Last Days in Thailand!

All is generally good with me. Wel actually its great! Aside from the past day in Bangkok life has continued to be filled with hope, a plethora of seeds, good challenges, and countless stories about seeds, peoples relation to their local crops, the change in agriculture, and the need for a rural system with community and local seeds at the core.

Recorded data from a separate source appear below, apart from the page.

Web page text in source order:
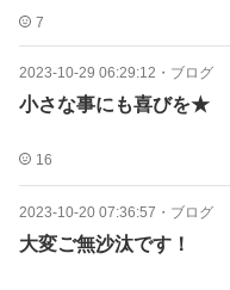
7
2023-10-29 06:29:12 ・ ブログ
小さな事にも喜びを★
16
2023-10-20 07:36:57 ・ ブログ
大変ご無沙汰です！
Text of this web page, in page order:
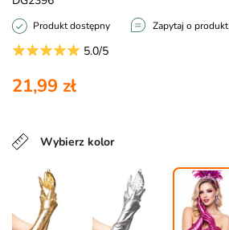
Produkt dostępny Zapytaj o produkt
5.0/5
21,99 zł
Wybierz kolor

I am currently in Bangkook. This part of the city where all the guest houses are is like a crazy city of creepy old men with young thai women mixed with party girls and strange frat boys. Monks dressed in orange roam the streets and countless thai prostitutes yell “come here handsome man.” The first time I was flatered as I haven’t had much feminine contact in awhile. However, I soon realized this is their routine or it’s the only English they know. I am little shocked by all the sloppy drunk Americans wasting away their days drinking, getting tattoos, eating cheap food, and talking about the next rave party. I cant connect to them at all and haven’t spoke to anyone really since getting to Bangkok. Nonetheless, I am enjoying the solitude, warm shower, western food, coffee, and little comforts of city life.

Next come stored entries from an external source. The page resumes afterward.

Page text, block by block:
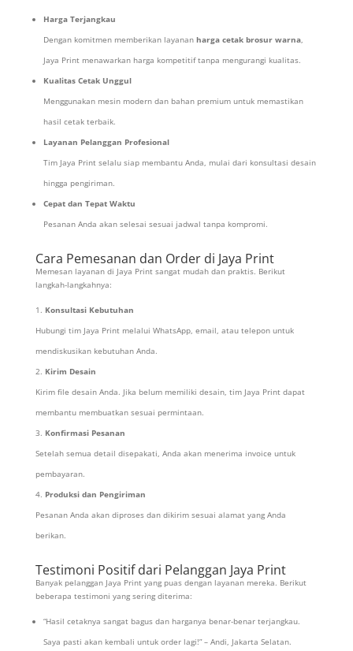
Harga Terjangkau
Dengan komitmen memberikan layanan harga cetak brosur warna,
Jaya Print menawarkan harga kompetitif tanpa mengurangi kualitas.
Kualitas Cetak Unggul
Menggunakan mesin modern dan bahan premium untuk memastikan
hasil cetak terbaik.
Layanan Pelanggan Profesional
Tim Jaya Print selalu siap membantu Anda, mulai dari konsultasi desain
hingga pengiriman.
Cepat dan Tepat Waktu
Pesanan Anda akan selesai sesuai jadwal tanpa kompromi.
Cara Pemesanan dan Order di Jaya Print
Memesan layanan di Jaya Print sangat mudah dan praktis. Berikut
langkah-langkahnya:
Konsultasi Kebutuhan
Hubungi tim Jaya Print melalui WhatsApp, email, atau telepon untuk
mendiskusikan kebutuhan Anda.
Kirim Desain
Kirim file desain Anda. Jika belum memiliki desain, tim Jaya Print dapat
membantu membuatkan sesuai permintaan.
Konfirmasi Pesanan
Setelah semua detail disepakati, Anda akan menerima invoice untuk
pembayaran.
Produksi dan Pengiriman
Pesanan Anda akan diproses dan dikirim sesuai alamat yang Anda
berikan.
Testimoni Positif dari Pelanggan Jaya Print
Banyak pelanggan Jaya Print yang puas dengan layanan mereka. Berikut
beberapa testimoni yang sering diterima:
“Hasil cetaknya sangat bagus dan harganya benar-benar terjangkau.
Saya pasti akan kembali untuk order lagi!” – Andi, Jakarta Selatan.

Tomorrow night I fly to Ethiopia. I am very excited but also increasingly nervous. After hours of searching I found an Ethiopian guidebook yesterday. It gave me good info, but also scared me about how intense it will be. Im sure it will all be fine, just a challenging month.

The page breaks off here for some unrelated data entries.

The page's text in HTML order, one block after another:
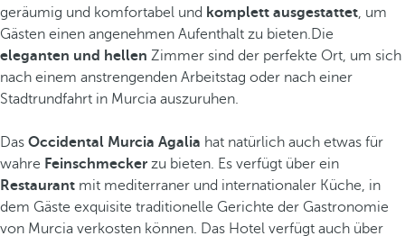
geräumig und komfortabel und komplett ausgestattet, um
Gästen einen angenehmen Aufenthalt zu bieten.Die
eleganten und hellen Zimmer sind der perfekte Ort, um sich
nach einem anstrengenden Arbeitstag oder nach einer
Stadtrundfahrt in Murcia auszuruhen.
Das Occidental Murcia Agalia hat natürlich auch etwas für
wahre Feinschmecker zu bieten. Es verfügt über ein
Restaurant mit mediterraner und internationaler Küche, in
dem Gäste exquisite traditionelle Gerichte der Gastronomie
von Murcia verkosten können. Das Hotel verfügt auch über
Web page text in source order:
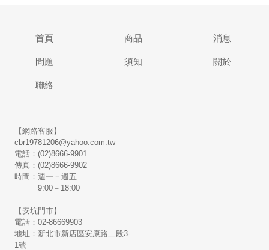
首頁 商品 消息
問題 須知 關於
聯絡
【網路客服】
cbr19781206@yahoo.com.tw
電話：(02)8666-9901
傳真：(02)8666-9902
時間：週一－週五
9:00－18:00
【安坑門市】
電話：02-86669903
地址：新北市新店區安康路二段3-
1號

The past week, since I left the Pun Pun farm and seed center where I was settled, has been amazing. I am so glad I went up to meet with Joko Seed center. I wish I could tell you all about their work. Seed Saving is the focus, but they use it as a focal point to start many school groups, train women with aids, provide healthcare and diet information, organize community forests, teach farmers plant breeding for their needs, how to make soaps, and so much more. For days I just kept finding out more and more programs they have. Once again I was amazed by how welcoming and kind people are to me when I simply say I am studying plant breeding. One of the staff met me at the bus station and organized every waking minute for me. I stayed in the village with their volunteers. It was great to be the only foreigner again and struggle with language, etc. I loved cooking with them, doing interviews, meeting farmers, exchanging stories with farmers, eating with old women who grow 37 different types of yams, and much more.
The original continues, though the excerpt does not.